■ DIRECTIONS FOR THIS TASK
Which lines below contain the word "with"? Copy each of them.

━━━ RECORD EXTRACTS ━━━

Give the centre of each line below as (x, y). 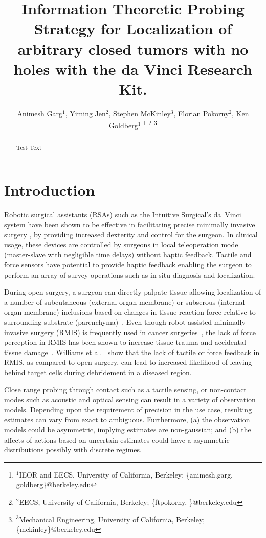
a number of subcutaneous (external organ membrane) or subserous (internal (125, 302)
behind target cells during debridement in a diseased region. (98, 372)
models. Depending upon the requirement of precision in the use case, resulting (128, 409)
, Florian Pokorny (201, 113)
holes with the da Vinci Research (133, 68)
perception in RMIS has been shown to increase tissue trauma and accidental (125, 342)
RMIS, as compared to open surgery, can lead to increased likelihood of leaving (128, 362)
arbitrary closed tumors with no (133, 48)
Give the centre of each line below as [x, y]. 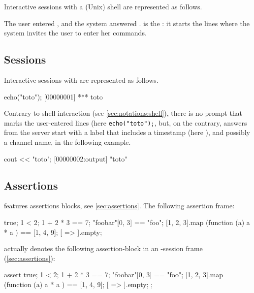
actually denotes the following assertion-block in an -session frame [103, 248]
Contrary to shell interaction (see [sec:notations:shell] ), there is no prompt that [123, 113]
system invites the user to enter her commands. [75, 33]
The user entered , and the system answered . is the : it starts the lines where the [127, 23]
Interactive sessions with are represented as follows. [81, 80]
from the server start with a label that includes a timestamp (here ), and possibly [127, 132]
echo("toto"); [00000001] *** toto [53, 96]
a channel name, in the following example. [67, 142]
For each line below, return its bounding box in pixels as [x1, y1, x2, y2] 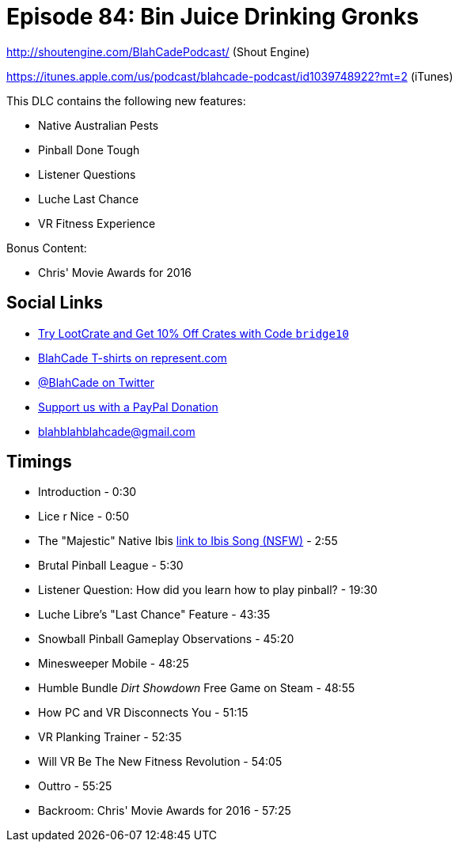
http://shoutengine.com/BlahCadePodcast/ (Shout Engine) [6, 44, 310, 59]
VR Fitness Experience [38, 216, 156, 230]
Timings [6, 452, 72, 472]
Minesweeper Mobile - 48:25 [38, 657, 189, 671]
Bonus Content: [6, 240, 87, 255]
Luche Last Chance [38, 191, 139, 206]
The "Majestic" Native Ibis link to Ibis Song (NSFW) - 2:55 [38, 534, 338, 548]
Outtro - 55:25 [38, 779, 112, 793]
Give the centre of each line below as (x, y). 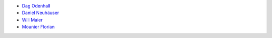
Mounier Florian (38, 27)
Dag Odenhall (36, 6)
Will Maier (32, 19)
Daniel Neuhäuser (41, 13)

━━━

■ RESULT OF THE EXERCISE
holes with the da Vinci Research (133, 68)
arbitrary closed tumors with no (133, 48)
Interactive sessions with are represented as follows. [81, 80]
from the server start with a label that includes a timestamp (here ), and possibly [127, 132]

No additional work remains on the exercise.